Pansy wouldn't do, I didn't even care to wank to her when I WAS dating her, the Greengrass girls might work, they were nice enough looking, not total idiots... yes the whole package mattered. True most of the time I could get by with a pretty face and the right name or the right body but... for something fulfilling... I needed more. I don't really know when I first noticed it. Don't get me wrong sex was sex, if a willing girl came up and offered I wasn't going to turn her away but... maybe it was time to at least start the process of finding someone to settle down with.

I shake my head and clear those thoughts away. I was in here to see if my bits were working correctly or if there was a problem. Merlin I'd be in trouble if I couldn't produce a blood heir. Blood purity wasn't as a big of a deal any more. Mingling with 'lesser' blood actually HELPED reduce squib births. I don't think I could ever marry a muggle... but maybe a half blood or even a muggle-born might be nice. Hermione was a muggle born wasn't she... shit... no... I wasn't supposed to be thinking about her yet. Fuck. I shake my head and grip my cock tightly, stroking slowly as I think about her, Granger.

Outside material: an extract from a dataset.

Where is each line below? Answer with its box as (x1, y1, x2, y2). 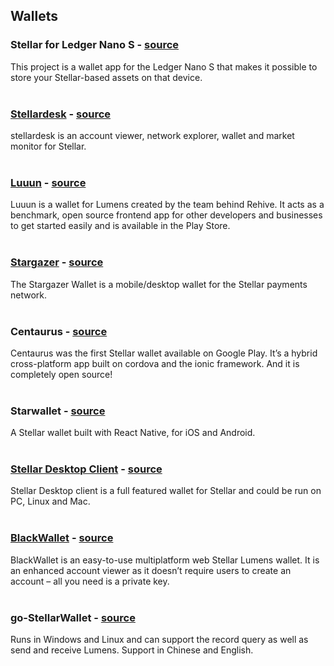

I look down at myself with a raised eyebrow, noting just how... ready I was. This wasn't looking good... well it was but... you know. If I was this ready by just thinking about Granger, not even sexually... what would happen if I thought about her naked and willing? I throw my head back and moan as I feel a pulse of desire shook through me as I think about her. Her pale skin and wild hair, her pink lips being dampened by her tongue as she waited on my bed, watching me. I feel myself pumping faster was I imagine more of her body covered in lacy lingerie. Emerald green bra and knickers hugging her body, full breasts with just a little bit of a stomach to show she wasn't some starved twit. I reach back and grip the shower wall as I pump faster and harder. I couldn't make myself stop now. I wanted her and I didn't care what magic was doing it I wanted her. I needed her. I groan as I cum hard and slump against the wall at my back, sliding down to the floor as the last few spurts leave my member.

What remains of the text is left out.